Above photo: A Starbucks retail store in New York City. Cristina Matuozzi/Sipa USA.
The Boycott, Divestment, and Sanctions (BDS) movement is having a significant effect on the profits of companies viewed as supporting Israel.
These include McDonalds, Coca-Cola, Pepsi, KFC, and Starbucks.
Companies operating western food and drinks brands in Muslim countries are suffering significant losses due to an ongoing boycott of firms doing business with Israel amid its genocide of Palestinians in Gaza, the Financial Times reported on 5 August.
Consumers in majority Muslim nations, such as Egypt, Indonesia, Saudi Arabia, and Pakistan, are boycotting companies such as McDonalds, Coca-Cola, Pepsi, KFC, Starbucks, Mondelez, and Pizza Hut to protest their support for Israel in the war in Gaza.
“This event is unprecedented. The length of this conflict is unprecedented. The intensity is unprecedented,” Amarpal Sandhu, chief executive of Americana Restaurants, stated on a conference call to report the company’s recent performance.
American Restaurants operates brands such as KFC, Pizza Hut, and Krispy Kreme across West Asia and Kazakhstan.
The boycott has been promoted by the Boycott, Divestment, and Sanctions (BDS) movement, a Palestine solidarity group. Founded in 2005, the group seeks to put financial pressure on Israel to end its occupation of the West Bank and Gaza.
Last month, McDonald’s and Starbucks both reported declines in sales and profits while blaming boycotts over the Gaza war.
McDonald’s reported that its global sales declined for the first time since 2020, with its net profit declining 12 percent compared to the same period last year. Starbucks announced that sales in North American stores dipped 2 percent, and sales in the rest of the world dipped 7 percent. Total international profits dropped by 23 percent.
The Financial Times notes that during second-quarter earnings updates, other multinationals were hesitant to credit the boycott movement for negatively affecting profits. Instead, they referred only vaguely to geopolitical tensions.
“The overarching strategy that many of these companies have undertaken is to suppress the noise around the boycotts,” said Danilo Gargiulo, an analyst at Bernstein. “The last thing you want to do is reveal the impact and potentially bring further action against their brands.”
Americana Restaurants, which is owned by the Saudi sovereign wealth fund, reported that its second-quarter profits were down 40 percent compared with the same period last year.
Coca-Cola İcecek, the bottler of Coca-Cola in Pakistan, reported sales volumes in the country fell almost 25 percent in the first three months of 2024 compared to the same period last year.
The company blamed the decline on “macroeconomic headwinds” without mentioning the boycott due to the Gaza war.
In Malaysia, Starbucks’s local operator, Berjaya Food, reported that its quarterly revenue fell 48 percent.
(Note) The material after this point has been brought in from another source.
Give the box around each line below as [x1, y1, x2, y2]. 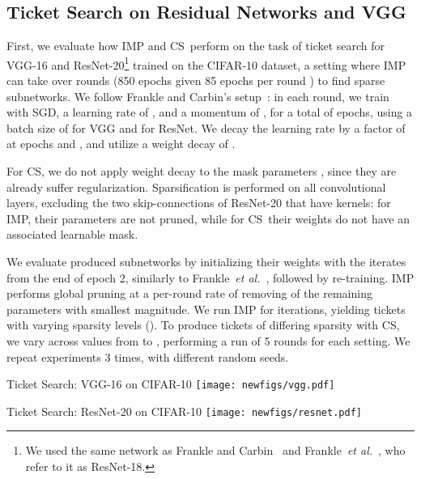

In Egypt, meanwhile, PepsiCo faced widespread criticism on social media in May when it launched an ad campaign with giant billboards and the slogan “Stay thirsty,” as Palestinians in Gaza suffered from famine-like shortages of food and clean drinking water.
In Cairo, Hazem Tamimi, who runs a supermarket in the upscale Zamalek neighborhood, said his sales of Coca-Cola, Pepsi, Ariel, Persil, Cadbury, and Nestle products had fallen by 50 percent.
He added that even the area’s well-off residents “might call to ask for mineral water, but specify they want an Egyptian brand instead of Nestle or [Coca-Cola-owned] Dasani.”
The boycott is also hurting Israel broadly due to its association with committing genocide. in Gaza.
“I think there is definitely reason for concern for Israel,” Shamir-Borer of the Israel Democracy Institute told the Wall Street Journal last month. “Becoming a pariah state means that even if things don’t happen formally, less companies feel that they want to invest in Israel in the first place, less universities want to collaborate with Israeli institutions. Things just happen when you get this symbolic status.”